Background information
- Also known as: Casilofi;
- Born: Sander van Dijck 26 November 1990 (age 35) Zoetermeer, South Holland, Netherlands
- Genres: Trap; future bass; ambient; future riddim;
- Occupations: Musician; producer; songwriter; DJ;
- Instruments: Ableton Live); guitar; vocals;
- Years active: 2013–present
- Labels: Columbia; Heroic Recordings; Monstercat; Spinnin'; Bitbird; Owsla; Counter Records;
- Website: sanholo.com

= San Holo =

Dutch DJ (born 1990)

San Holo's logo

Sander van Dijck (born 26 November 1990), better known by his stage name San Holo, is a Dutch DJ, musician, songwriter and record producer from Zoetermeer. He gained international recognition for his remix of Dr. Dre's "The Next Episode", which currently has over 281 million views on YouTube. He has released music on several record labels including Spinnin' Records, Owsla, Barong Family, and Monstercat. He also founded Bitbird, a label which has released several of his singles including "Still Looking" and "Light" and his debut album Album1. San Holo's first EP, Cosmos, was released via Heroic on 18 September 2014 and was in the Top 100 Electronic category of iTunes. San Holo's first album, Album1, was released via Bitbird on 21 September 2018 and debuted at #7 on the Billboard Dance/Electronic Albums chart.

In 2017, San Holo was nominated at the Electronic Music Awards for New Artist of the Year. His second studio album, BB U OK? was released on 4 June 2021. On 15 September 2023, he released his third studio album, Existential Dance Music.

==Background==
Van Dijck studied music production and guitar at Codarts. He graduated in 2012. After years of working with bands, Van Dijck began ghost producing for DJs.
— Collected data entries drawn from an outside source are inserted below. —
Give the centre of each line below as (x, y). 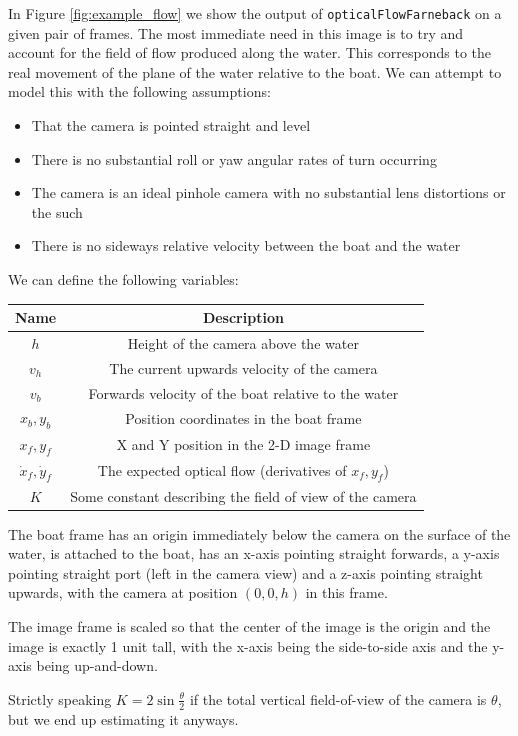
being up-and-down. (97, 665)
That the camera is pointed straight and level (171, 125)
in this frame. (346, 592)
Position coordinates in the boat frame (243, 418)
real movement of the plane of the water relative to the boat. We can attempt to (255, 71)
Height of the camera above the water (243, 342)
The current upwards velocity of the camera (243, 367)
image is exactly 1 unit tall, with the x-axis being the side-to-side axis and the (248, 645)
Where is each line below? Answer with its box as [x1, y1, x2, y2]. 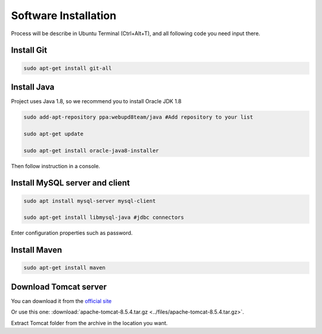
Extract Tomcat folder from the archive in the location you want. [11, 319, 168, 326]
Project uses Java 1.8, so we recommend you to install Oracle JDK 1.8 [11, 98, 182, 105]
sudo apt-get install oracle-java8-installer [23, 147, 159, 154]
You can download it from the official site [11, 297, 112, 304]
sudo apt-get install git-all [23, 64, 112, 72]
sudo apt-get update [23, 130, 83, 137]
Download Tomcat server [11, 282, 107, 292]
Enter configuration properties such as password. [11, 230, 133, 237]
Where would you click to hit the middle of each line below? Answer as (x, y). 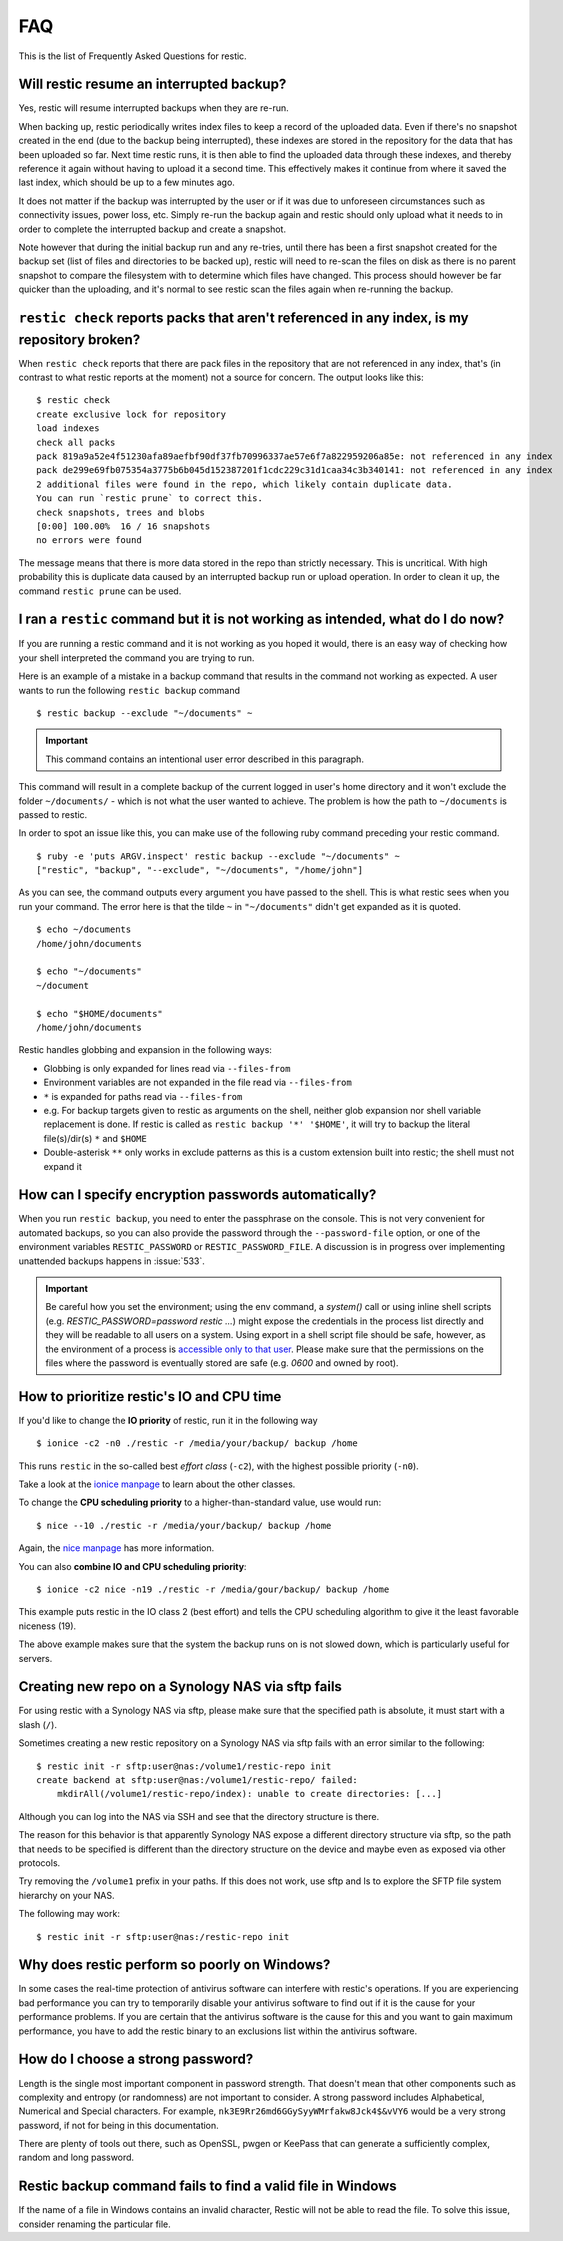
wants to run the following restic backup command (129, 690)
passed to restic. (53, 814)
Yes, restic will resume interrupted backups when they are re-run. (153, 108)
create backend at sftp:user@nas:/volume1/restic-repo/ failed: (197, 1780)
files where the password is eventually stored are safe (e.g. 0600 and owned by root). (222, 1362)
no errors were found (89, 540)
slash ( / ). (37, 1724)
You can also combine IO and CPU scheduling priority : (132, 1566)
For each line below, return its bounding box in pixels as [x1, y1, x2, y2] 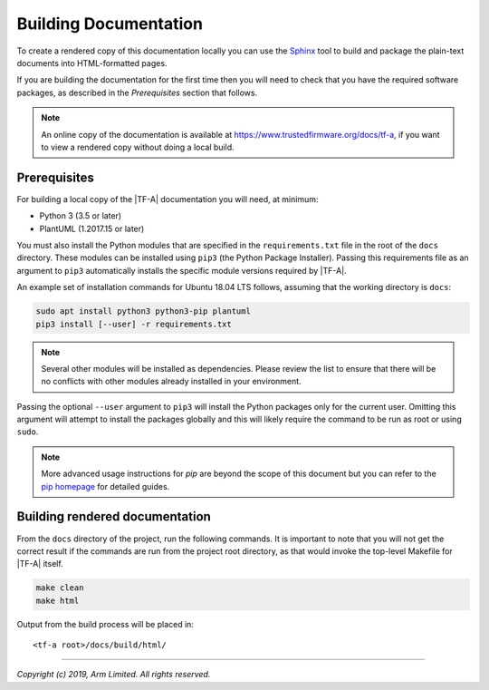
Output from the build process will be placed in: [16, 618, 195, 629]
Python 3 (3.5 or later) [39, 210, 122, 221]
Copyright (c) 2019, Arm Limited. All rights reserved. [16, 669, 211, 680]
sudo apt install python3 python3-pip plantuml [35, 306, 251, 316]
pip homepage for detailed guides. [41, 481, 170, 491]
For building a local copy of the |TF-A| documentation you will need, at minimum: [16, 193, 319, 204]
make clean [35, 583, 84, 593]
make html [35, 595, 80, 606]
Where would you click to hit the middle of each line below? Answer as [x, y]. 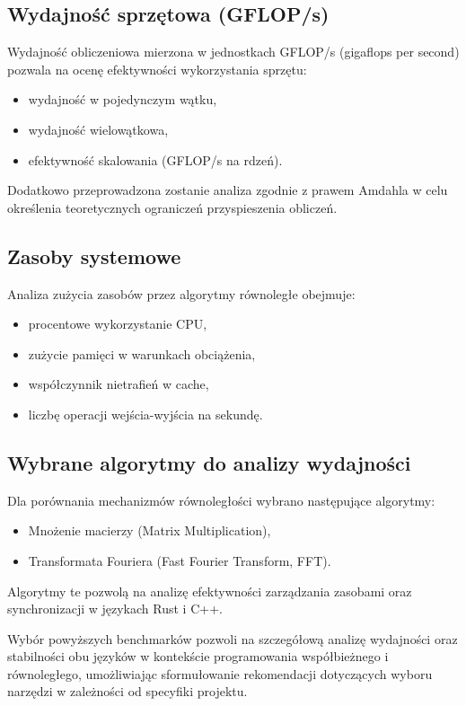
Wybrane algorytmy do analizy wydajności [209, 462]
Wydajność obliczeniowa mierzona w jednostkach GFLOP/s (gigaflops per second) [233, 52]
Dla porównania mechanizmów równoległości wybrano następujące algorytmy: [221, 500]
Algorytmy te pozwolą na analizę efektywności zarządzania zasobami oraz [210, 591]
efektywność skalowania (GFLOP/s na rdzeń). [155, 159]
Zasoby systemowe [94, 256]
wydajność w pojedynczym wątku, [123, 99]
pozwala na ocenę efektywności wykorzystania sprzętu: [157, 69]
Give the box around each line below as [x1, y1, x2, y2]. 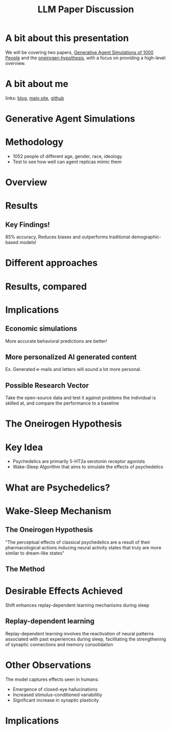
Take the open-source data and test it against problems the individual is [5, 395, 156, 401]
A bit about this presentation [5, 32, 129, 44]
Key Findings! [5, 220, 50, 229]
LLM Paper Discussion [37, 4, 134, 15]
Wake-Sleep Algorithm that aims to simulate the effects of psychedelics [12, 464, 163, 470]
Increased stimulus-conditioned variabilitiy [12, 692, 103, 698]
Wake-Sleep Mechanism [5, 505, 111, 517]
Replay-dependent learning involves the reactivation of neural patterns [5, 630, 154, 636]
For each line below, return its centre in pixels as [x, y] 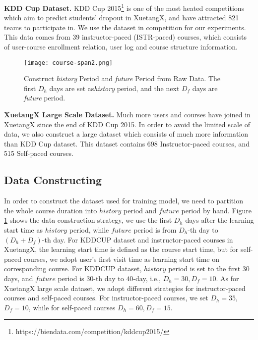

His production experienced considerable commercial success, which led him to consider going solo and creating the stage name, San Holo.

==History==
=== 2013–2014: Early EPs, Heroic Recordings and Walt Disney Pictures ===
In early 2013, Van Dijck released his debut EP, Corellia. Later that year in October, he released his second EP, Demons. These first two EPs have since been removed from streaming services. He began to gain attention in 2014, when he was signed by Heroic Recordings. Cosmos EP was released on 18 September 2014 and was in the Top 100 Electronic category of iTunes.

In September 2014, Walt Disney Pictures threatened a lawsuit against Van Dijck. They thought his stage name San Holo was too similar to Han Solo, a character in the Star Wars movies. However, he won the case and was allowed to continue using the name.

In November, he released a remix of Dr. Dre's "The Next Episode", which has over 258 million views on YouTube.

=== 2015–2016: OWSLA, Spinnin, Monstercat, bitbird ===
On 4 May 2015, he released a song called "Victory" on Monstercat. On 25 May 2015, he also released a music video of his song "Hold Fast" in Monstercat; both songs become part of Monstercat's 22nd album titled Contact and San Holo's Victory EP, also from Monstercat. On 4 September 2015, he released a video of his single with Father Dude called "IMISSU" on Spinnin' Records. On 2 October 2015, he released a remix of Porter Robinson's song titled "Natural Light". The remix became a part of Robinson's Worlds Remixed album.

On 26 January 2016, he released a single with Yellow Claw named "Alright" through Owsla. This was Van Dijck's second song on OWSLA, after "Smile On Your Face" in 2015 with the French group Point Point. "Alright" later became a part of a compilation album by OWSLA called OWSLA Worldwide Broadcast.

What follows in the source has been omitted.